Establish how many lines below contain the string "brake". Respond with that number alone.

Records drawn from a dataset
++++++++++++++++++++

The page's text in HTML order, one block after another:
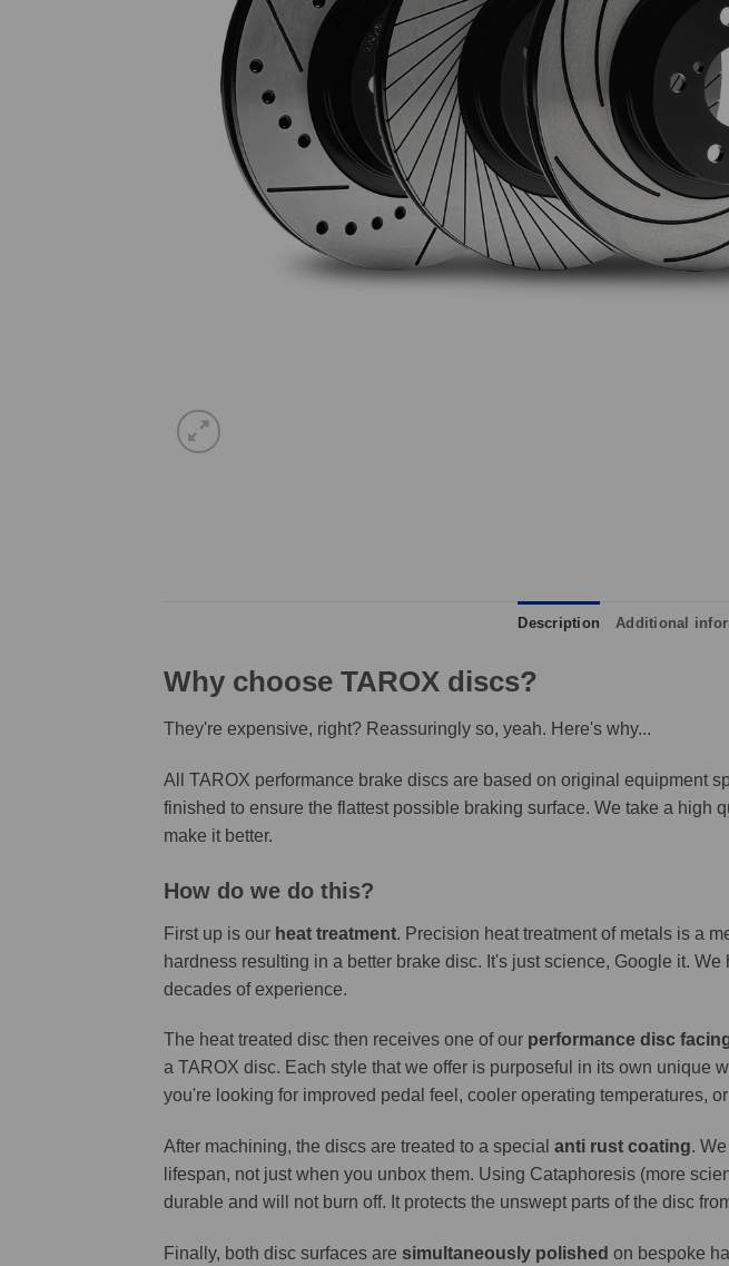
Description Additional
Why choose TAROX discs?
They're expensive, right? Reassuringly so, yeah. Here's why...
All TAROX performance brake discs are based on original equipment
finished to ensure the flattest possible braking surface. We take a high
make it better.
How do we do this?
First up is our heat treatment. Precision heat treatment of metals is a
hardness resulting in a better brake disc. It's just science, Google it.
decades of experience.
The heat treated disc then receives one of our performance disc
a TAROX disc. Each style that we offer is purposeful in its own unique
you're looking for improved pedal feel, cooler operating temperatures,
After machining, the discs are treated to a special anti rust coating.
lifespan, not just when you unbox them. Using Cataphoresis (more
durable and will not burn off. It protects the unswept parts of the disc
Finally, both disc surfaces are simultaneously polished on bespoke
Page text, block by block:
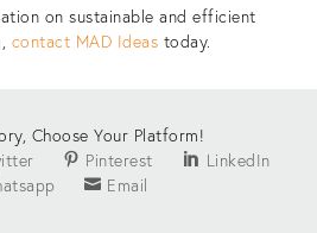
on sustainable and efficient
contact MAD Ideas today.
Choose Your Platform!
Pinterest
LinkedIn
Email
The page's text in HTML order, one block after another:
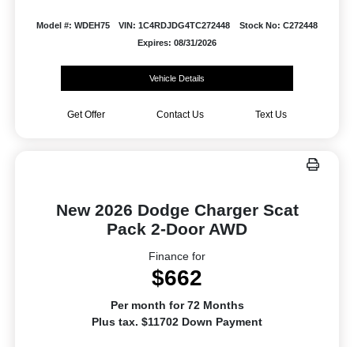
Model #: WDEH75 VIN: 1C4RDJDG4TC272448
Stock No: C272448
Expires: 08/31/2026
Vehicle Details
Get Offer Contact Us Text Us
New 2026 Dodge Charger Scat
Pack 2-Door AWD
Finance for
$662
Per month for 72 Months
Plus tax. $11702 Down Payment
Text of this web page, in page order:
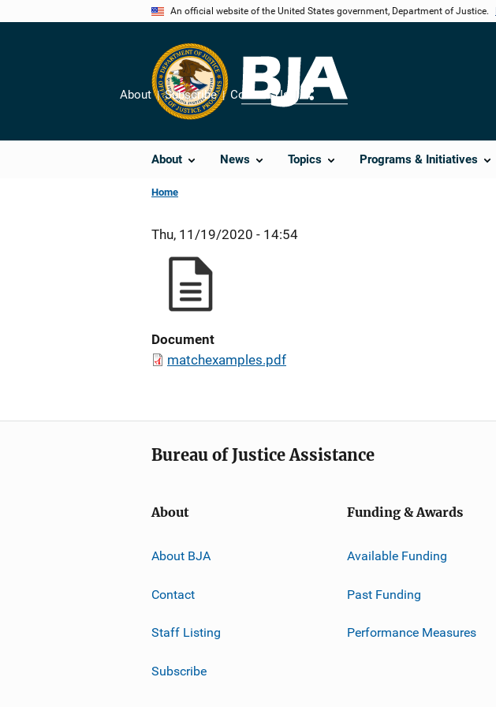
An official website of the United States government, Department of Justice.
About News Topics Programs & Initiatives
About Subscribe Contact Us
Share
Home
Thu, 11/19/2020 - 14:54
Document
matchexamples.pdf
Bureau of Justice Assistance
About
About BJA
Contact
Staff Listing
Subscribe
Funding & Awards
Available Funding
Past Funding
Performance Measures
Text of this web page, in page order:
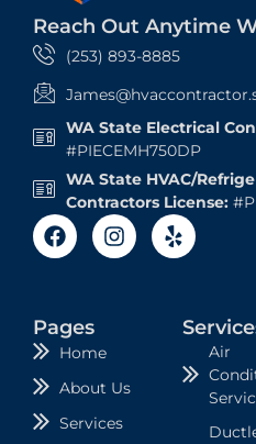
Reach Out Anytime
(253) 893-8885
WA State Electrical
#PIECEMH750DP
WA State HVAC/
Contractors License:
Pages
Home
About Us
Services
Air

++++++++++++++++++++

- Output
2